株式投資によって得られる配当金の利回りが高い銘柄は、高配当株と言われます。この記事では、高配当株を見分けるポイントや選ぶ際の注意点について解説します。

高配当株を選ぶ指標である配当性向とは?

株式投資で得られる利益には、株式の売却益、配当金、そして株主優待の3種類があります。売却益は株式を売却した時のみ得られますが、配当金は継続的に利益を得られる可能性があります。
この配当金の利回りが高いものを高配当株と言います。高配当株には、どのような傾向が見られるのでしょうか。

配当に着目して銘柄を選ぶ場合、指標の1つとして「配当性向」が挙げられます。配当性向とは、企業の純利益から配当金をどれくらい支払っているかを示した数値です。配当性向の算出方法はいくつかありますが、下記の計算式で求められます。

<配当性向の計算式>
配当性向(%)=配当金支払総額÷当期純利益×100

例えば、当期の純利益が2億円で、配当金の支払総額が6,000万円の企業であれば、配当性向は30%ということになります。同じく、当期純利益が2億円で、配当金の支払総額が2,000万円であれば、配当性向は10%です。配当金がなければ0%となります。
配当性向の適正な目安は30%前後とされているため、それ以上であれば高配当株だと言えるでしょう。

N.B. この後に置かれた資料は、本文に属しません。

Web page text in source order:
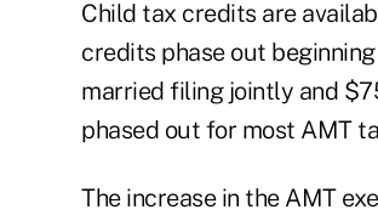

ただし、配当性向が高いということは、内部留保が少なくなるということでもあります。そのため、高配当の株を狙おうとして、配当性向ばかりに目を奪われてしまわないよう注意が必要です。

例えば、当期純利益が2億円で配当金の支払総額が6,000万円であれば配当性向は30%ですが、翌年、純利益が1億円に下がっても、前年同様に配当金を6,000万円とすると配当性向は60%になります。しかし、これは純利益の減少によって相対的に配当性向が上昇しており、健全とは言いにくい状況です。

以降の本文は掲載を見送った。